Let’s start at the beginning. What can you tell us about your inspiration for this story?
When I was a rookie firefighter with less than a year on the job, I heard a friend speak his last words over the radio. It took me years to write a story in which I could put characters in the position of grappling with the aftermath of a violent death like that. I had no interest in setting it in a firehouse, even a thoroughly fictionalized one. My own feelings about it were too precarious and unresolved. I went through quite a few failed drafts of stories about loss and sacrifice before I came back to one set in the milieu of fire/rescue. As excited as I am to see this piece appear in Lightspeed, it still fills me with anxiety. The story is very raw and personal for me.
While the transport device in the story is an element of science fiction, the underlying premise of a dying person’s last transmission haunting a radio channel has the air of magical realism. That echo is something that to the reader feels supernatural, but is so ingrained into the firefighters’ world that it is utterly mundane. How did you go about blending the science fiction and the supernatural in this story? Is there something about the milieu of the fire station that makes this kind of “haunting” more readily accepted than it might be by outsiders in the same story world?
I see the radios as tangible forms of memory. Moments of tragedy haunt us in the same way that the maydays in this story get stuck on the frequencies. The transport device demands that the characters deal with the fallout of a terrible event, either by letting the mayday fade or by rewriting the past at a great cost.
It makes perfect sense to me that the supernatural might become mundane within the world of fire/rescue. People who work in emergency medicine are exposed to aspects of life and death that usually remain in the margins of “normal” life, particularly for people with the insulation of wealth or social privilege. Every corner and street I visit around my station is a place where I’ve seen someone’s life come apart in ways that were unexpected and frightening for them. The whole landscape is haunted, if we only possessed the apparatus to perceive it.
Both Trish, in her very personal obsession with saving Hunger, and Stanhouse, who is haunted by the mayday calls of people he’s never met, are willing to sacrifice themselves—in whole or in part—to save others. Is there a difference in their drives, or are Trish’s personal goal and Stanhouse’s larger mission both manifestations of a similar internal character? How can we approach trying to understand if it’s something innate or something acquired that makes them willing to burn for others who might never know of their sacrifice?
It would be easy to say that both of them are dealing with survivor’s guilt, but I didn’t want to pathologize their decisions to go back and save other people at the expense of their own lives. Nor did I want to dress their actions up in the mythology of heroism. I think both of them have come to terms with self-sacrifice. They’ve done a certain amount of psychological work that brings them to the decisions they make.
The ideas of time travel and alternate timelines are ones that you’ve explored before. What is it about these themes in particular that keep drawing you back? Do you find that the stories you write about these kinds of second chances or different versions of reality tend to draw more closely on your personal experiences, or not?
When I’m writing about time travel, I’m usually thinking about memory. It’s incredibly weird that the universe creates these little snow-globe incursions of itself, then shakes them up and looks at them from time to time. I can’t get over the way we have to live with our memories but are unable to re-enter them. It’s like we have all the pieces for a time machine but can’t figure out how to assemble it.
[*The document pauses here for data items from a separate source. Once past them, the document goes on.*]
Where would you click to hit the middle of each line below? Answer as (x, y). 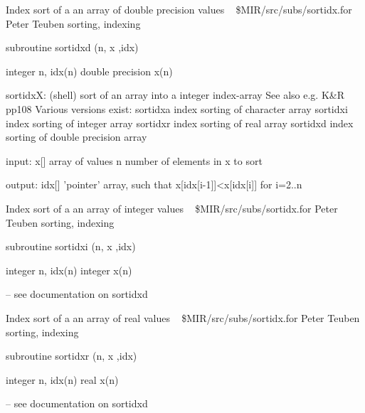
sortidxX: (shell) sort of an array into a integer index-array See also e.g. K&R (175, 95)
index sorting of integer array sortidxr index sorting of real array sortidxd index (180, 123)
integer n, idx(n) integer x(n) (69, 270)
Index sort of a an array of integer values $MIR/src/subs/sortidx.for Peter (172, 208)
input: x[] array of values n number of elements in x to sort (134, 160)
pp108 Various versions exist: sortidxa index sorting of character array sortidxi (177, 108)
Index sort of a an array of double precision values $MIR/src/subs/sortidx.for (179, 9)
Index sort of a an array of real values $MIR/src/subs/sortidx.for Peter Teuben (183, 317)
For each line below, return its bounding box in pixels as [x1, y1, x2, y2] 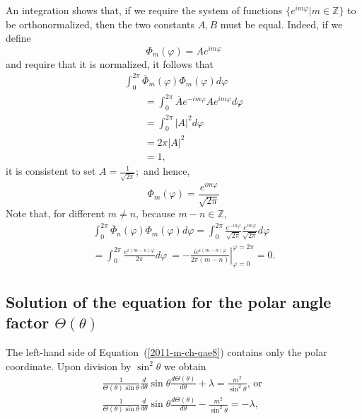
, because [136, 206, 175, 221]
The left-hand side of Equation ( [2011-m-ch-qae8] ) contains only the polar [6, 344, 327, 359]
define [6, 30, 31, 45]
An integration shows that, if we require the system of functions [6, 3, 283, 17]
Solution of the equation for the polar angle [6, 290, 332, 312]
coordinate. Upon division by [6, 358, 132, 373]
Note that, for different [6, 206, 105, 221]
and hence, [144, 163, 190, 178]
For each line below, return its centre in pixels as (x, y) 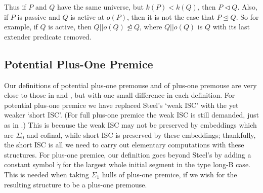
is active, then (70, 27)
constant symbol (29, 164)
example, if (21, 27)
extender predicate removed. (48, 36)
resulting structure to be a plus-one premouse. (76, 184)
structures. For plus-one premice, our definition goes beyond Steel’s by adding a (128, 154)
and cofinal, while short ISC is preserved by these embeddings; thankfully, (141, 134)
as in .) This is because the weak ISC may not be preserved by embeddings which (130, 124)
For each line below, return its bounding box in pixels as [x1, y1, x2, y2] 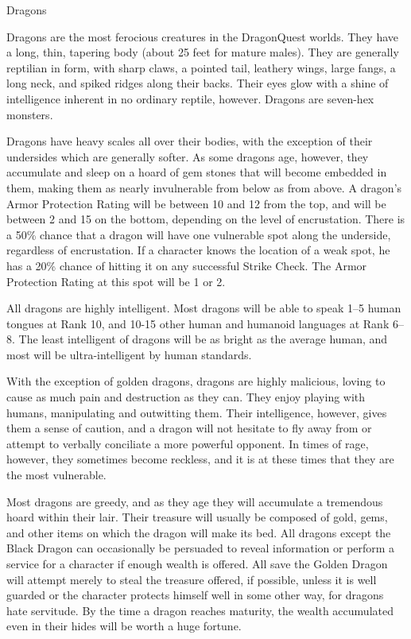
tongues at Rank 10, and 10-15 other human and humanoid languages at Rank [6, 315, 390, 331]
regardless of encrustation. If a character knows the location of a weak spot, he [6, 242, 390, 258]
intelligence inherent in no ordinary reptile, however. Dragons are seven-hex [6, 90, 374, 106]
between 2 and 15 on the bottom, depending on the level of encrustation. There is [6, 211, 405, 227]
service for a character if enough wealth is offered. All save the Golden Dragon [6, 556, 388, 571]
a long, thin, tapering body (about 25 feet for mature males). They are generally [6, 44, 399, 60]
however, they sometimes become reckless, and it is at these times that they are [6, 451, 394, 467]
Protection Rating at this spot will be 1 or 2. [6, 273, 226, 289]
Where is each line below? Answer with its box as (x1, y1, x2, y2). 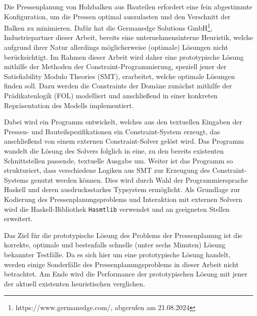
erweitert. (4, 213, 33, 224)
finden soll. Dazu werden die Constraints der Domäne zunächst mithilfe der (4, 80, 232, 91)
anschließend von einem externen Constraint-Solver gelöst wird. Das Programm (4, 136, 244, 146)
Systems (4, 174, 29, 185)
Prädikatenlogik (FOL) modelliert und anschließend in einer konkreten (4, 90, 218, 100)
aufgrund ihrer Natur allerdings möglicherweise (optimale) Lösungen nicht (4, 42, 228, 52)
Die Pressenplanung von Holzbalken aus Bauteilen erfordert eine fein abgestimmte (4, 1, 253, 11)
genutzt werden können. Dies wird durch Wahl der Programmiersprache (31, 174, 248, 185)
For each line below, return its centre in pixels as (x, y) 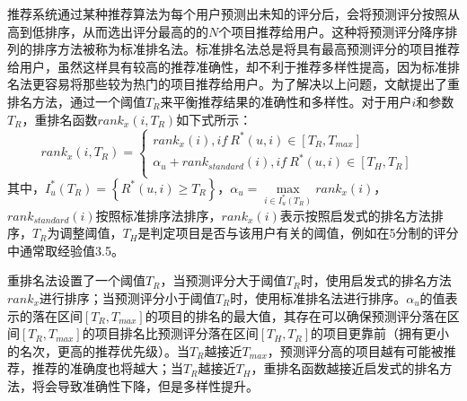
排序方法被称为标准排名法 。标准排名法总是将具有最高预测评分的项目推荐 (246, 49)
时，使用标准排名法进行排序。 (318, 297)
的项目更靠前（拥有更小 (380, 333)
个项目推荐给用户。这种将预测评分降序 (332, 31)
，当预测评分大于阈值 (223, 280)
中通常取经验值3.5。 (66, 250)
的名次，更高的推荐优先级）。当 (98, 350)
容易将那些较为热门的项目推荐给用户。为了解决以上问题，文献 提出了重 (252, 84)
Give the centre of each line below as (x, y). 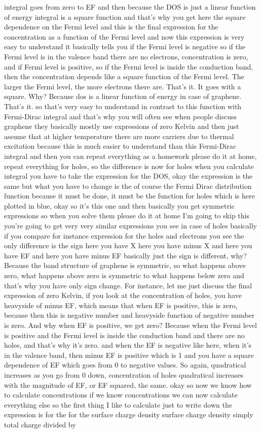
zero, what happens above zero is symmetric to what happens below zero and (124, 275)
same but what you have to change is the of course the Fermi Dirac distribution (128, 186)
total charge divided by (40, 424)
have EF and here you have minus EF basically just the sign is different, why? (125, 255)
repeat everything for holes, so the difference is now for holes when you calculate (129, 166)
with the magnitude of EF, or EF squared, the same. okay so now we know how (128, 385)
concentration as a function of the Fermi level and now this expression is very (124, 36)
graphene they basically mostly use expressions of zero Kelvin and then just (122, 126)
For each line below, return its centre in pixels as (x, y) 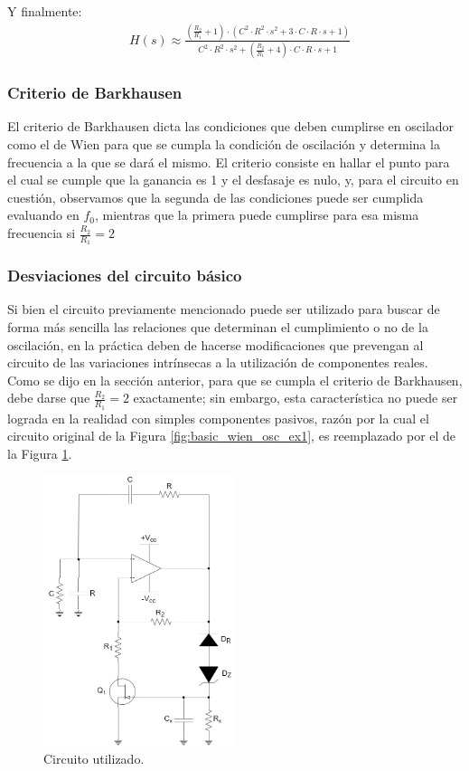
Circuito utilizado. (94, 758)
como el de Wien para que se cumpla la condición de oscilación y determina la (224, 144)
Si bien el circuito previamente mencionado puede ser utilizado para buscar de (224, 309)
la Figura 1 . (40, 453)
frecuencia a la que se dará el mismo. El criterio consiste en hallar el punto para (229, 162)
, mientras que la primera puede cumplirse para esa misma (257, 215)
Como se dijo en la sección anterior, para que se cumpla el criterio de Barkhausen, (235, 380)
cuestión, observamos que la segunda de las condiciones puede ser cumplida (216, 197)
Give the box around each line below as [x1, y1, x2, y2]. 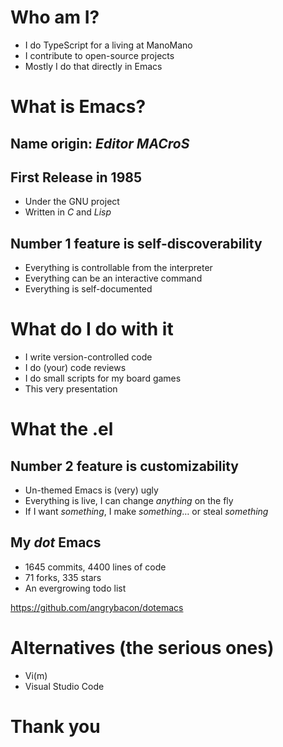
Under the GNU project [24, 196, 120, 208]
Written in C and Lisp [24, 206, 112, 218]
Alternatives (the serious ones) [10, 637, 275, 660]
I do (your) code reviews [24, 362, 127, 374]
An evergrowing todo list [24, 582, 127, 594]
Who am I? [10, 6, 100, 29]
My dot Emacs [10, 534, 102, 551]
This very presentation [24, 383, 118, 395]
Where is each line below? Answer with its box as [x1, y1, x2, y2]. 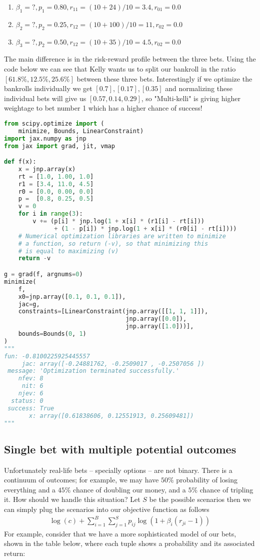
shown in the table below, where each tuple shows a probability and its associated [4, 538, 255, 548]
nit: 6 [21, 382, 43, 390]
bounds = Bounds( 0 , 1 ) [18, 330, 86, 338]
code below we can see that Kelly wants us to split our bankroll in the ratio [4, 63, 236, 74]
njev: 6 [18, 390, 43, 397]
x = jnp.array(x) [18, 165, 76, 173]
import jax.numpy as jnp [4, 135, 86, 142]
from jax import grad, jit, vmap [4, 142, 115, 150]
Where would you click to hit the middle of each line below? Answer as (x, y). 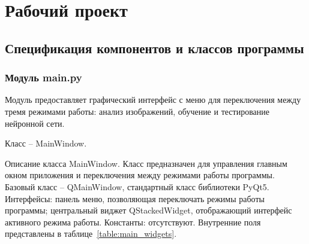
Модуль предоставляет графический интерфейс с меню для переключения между (153, 100)
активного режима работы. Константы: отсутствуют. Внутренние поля (133, 222)
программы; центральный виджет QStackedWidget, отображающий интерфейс (148, 210)
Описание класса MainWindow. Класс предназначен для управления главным (146, 163)
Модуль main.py (43, 77)
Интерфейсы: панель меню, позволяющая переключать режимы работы (135, 198)
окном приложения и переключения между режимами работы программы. (140, 175)
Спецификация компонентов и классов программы (154, 48)
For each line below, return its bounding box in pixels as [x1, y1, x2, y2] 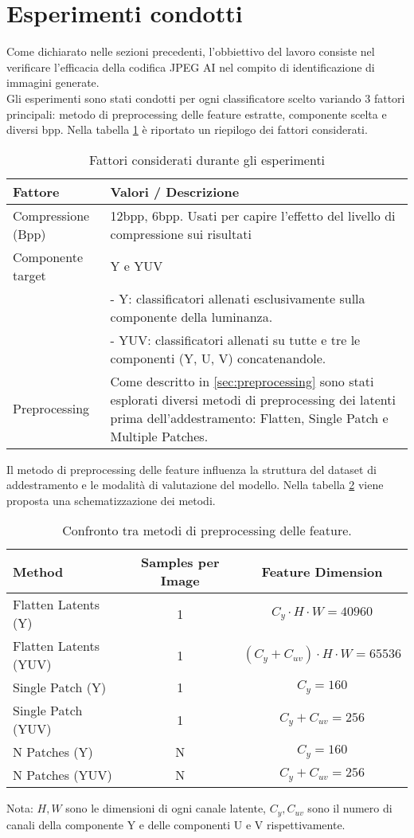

Personal experiences play roles in some of the stories I’ve written, but I love time travel in general as a metaphor and literary device. It allows us to come to terms with experiences that have harmed us, or stay connected with people and animals we’ve cherished and lost. The rules of time travel vary according to the underlying purpose it serves for the characters. Traveling into the past doesn’t always offer the chance to change an outcome, as it does in this story. In “On the Day You Spend Forever With Your Dog”, it meant experiencing the same events over and over as an opportunity for understanding and acceptance. In every story, the rules are a little different, because I want to explore different ways we learn to deal with the past and imagine ourselves as the people we aspire to be.
Finally, what’s coming up next for you? In addition to your concrete plans, are there any new creative channels that you’re just starting to tune in to?
I’m probably not alone in saying that 2020 wasn’t my most productive year as a writer. Like many people in health care, I came home from work exhausted and demoralized. For months, I wanted nothing more than to smack things with a hammer, so I built a ramshackle chicken coop, a compost bin, and some garden fences. At the moment, I’m measuring my creativity in eggs and beet greens. I hope some words will follow.
Share
Spread the word!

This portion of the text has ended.